Because he is such a zealous supporter of the use of native plants in landscaping, Jim goes, as a vendor, to a number of "garden sales" around the area. Get the plants out there! I first met him at the Lahr Symposium, at the National Arboretum. I was overjoyed to see that he was offering so many of the native azaleas for sale. They are such wonderful landscape plants but so difficult to find. I was overwhelmed to discover that at his nursery he had large plants suitable for major landscaping. That is a remarkable resource that too few people are aware of. And that includes professionals who ought to be using these plants. This is large, healthy, sourced, native material. Availability of good material is the limiting factor in design/installation of high-end landscapes. It is hard not to salivate when you look at this list!
Shenk's Ferry Wildflower Preserve Field Trip
Certainly we went to Shenk's Ferry looking for Trilliums, and we found them, but there was so much more. This slope, like much of the steep terrain alongside the stream valley was enveloped in a haze of Virginia Bluebells. Other species bloomed in mass quantities; spectacular drifts of Phlox, Dicentra, Saxifraga, Trillium colorfully graced the slopes. We saw smaller populations of a number of exciting less commonly encountered plants including Walking fern, White Trout Lily, a senescing Puttyroot, and Showy Orchis (not yet flowering), among others. It was good to be there at the perfect time of year on a spectacular day.
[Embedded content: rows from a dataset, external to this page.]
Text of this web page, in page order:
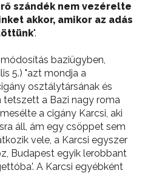
szándék nem vezérelte
akkor, amikor az adás
".
módosítás baziügyben,
5.) "azt mondja a
osztálytársának és
tetszett a Bazi nagy roma
a cigány Karcsi, aki
áll, ám egy csöppet sem
vele, a Karcsi egyszer
Budapest egyik lerobbant
A Karcsi egyébként
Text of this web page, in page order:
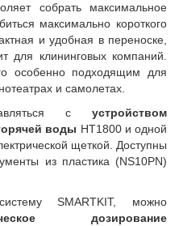
собрать максимальное
максимально короткого
и удобная в переноске,
для клининговых компаний.
особенно подходящим для
и самолетах.
с устройством
воды HT1800 и одной
щеткой. Доступны
из пластика (NS10PN)
SMARTKIT, можно
дозирование
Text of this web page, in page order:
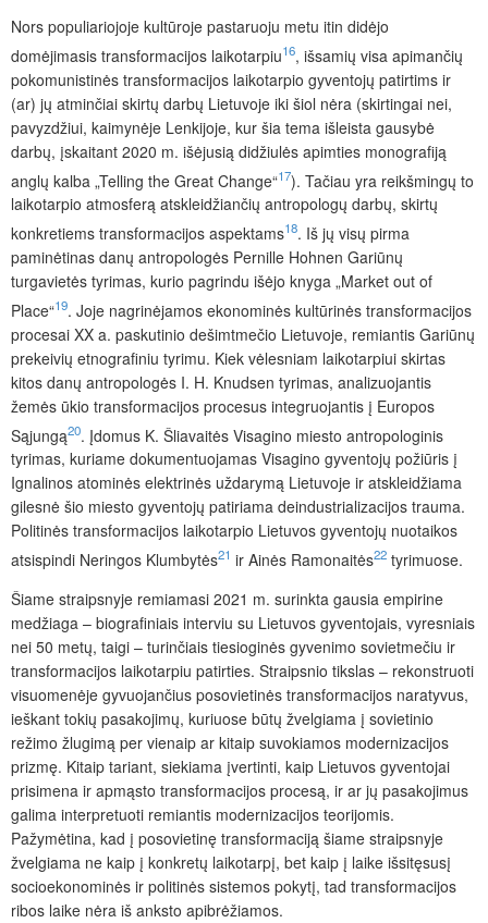
Nors populiariojoje kultūroje pastaruoju metu itin didėjo
domėjimasis transformacijos laikotarpiu16, išsamių visa apimančių
pokomunistinės transformacijos laikotarpio gyventojų patirtims ir
(ar) jų atminčiai skirtų darbų Lietuvoje iki šiol nėra (skirtingai nei,
pavyzdžiui, kaimynėje Lenkijoje, kur šia tema išleista gausybė
darbų, įskaitant 2020 m. išėjusią didžiulės apimties monografiją
anglų kalba „Telling the Great Change“17). Tačiau yra reikšmingų to
laikotarpio atmosferą atskleidžiančių antropologų darbų, skirtų
konkretiems transformacijos aspektams18. Iš jų visų pirma
paminėtinas danų antropologės Pernille Hohnen Gariūnų
turgavietės tyrimas, kurio pagrindu išėjo knyga „Market out of
Place“19. Joje nagrinėjamos ekonominės kultūrinės transformacijos
procesai XX a. paskutinio dešimtmečio Lietuvoje, remiantis Gariūnų
prekeivių etnografiniu tyrimu. Kiek vėlesniam laikotarpiui skirtas
kitos danų antropologės I. H. Knudsen tyrimas, analizuojantis
žemės ūkio transformacijos procesus integruojantis į Europos
Sąjungą20. Įdomus K. Šliavaitės Visagino miesto antropologinis
tyrimas, kuriame dokumentuojamas Visagino gyventojų požiūris į
Ignalinos atominės elektrinės uždarymą Lietuvoje ir atskleidžiama
gilesnė šio miesto gyventojų patiriama deindustrializacijos trauma.
Politinės transformacijos laikotarpio Lietuvos gyventojų nuotaikos
atsispindi Neringos Klumbytės21 ir Ainės Ramonaitės22 tyrimuose.
Šiame straipsnyje remiamasi 2021 m. surinkta gausia empirine
medžiaga – biografiniais interviu su Lietuvos gyventojais, vyresniais
nei 50 metų, taigi – turinčiais tiesioginės gyvenimo sovietmečiu ir
transformacijos laikotarpiu patirties. Straipsnio tikslas – rekonstruoti
visuomenėje gyvuojančius posovietinės transformacijos naratyvus,
ieškant tokių pasakojimų, kuriuose būtų žvelgiama į sovietinio
režimo žlugimą per vienaip ar kitaip suvokiamos modernizacijos
prizmę. Kitaip tariant, siekiama įvertinti, kaip Lietuvos gyventojai
prisimena ir apmąsto transformacijos procesą, ir ar jų pasakojimus
galima interpretuoti remiantis modernizacijos teorijomis.
Pažymėtina, kad į posovietinę transformaciją šiame straipsnyje
žvelgiama ne kaip į konkretų laikotarpį, bet kaip į laike išsitęsusį
socioekonominės ir politinės sistemos pokytį, tad transformacijos
ribos laike nėra iš anksto apibrėžiamos.

Shenk's Ferry is a fascinating site. Apparently there is a core of Ordovician limestone with schist at either end. I'll look at the geology later and maybe revise this paragraph, but this is what I got from the local experts. Obviously there is a lot of seeping going on (even young limestone is porous and this limestone isn't young!) that provides enough moisture on those slopes to allow large populations of non-xeric wildflowers. There are a good number of limestone ferns on the fern list available at the head of the trail.
Pennsylvania Power and Light Company owns the land and allows visitation year round from 8:00 to sunset. There was a rumor at this field trip that they are going to turn iit over to a local Conservancy. That could only be a good thing as it will allow for more/any invasive control. There are some invasive issues, predictably worse at the periphery. Garlic mustard abounds; there are quantities of Japanese honeysuckle, Daylilies, Ornithogalum, a monstrously large Oriental bittersweet and more. Still it is a nice site inside and a little work would go a long way.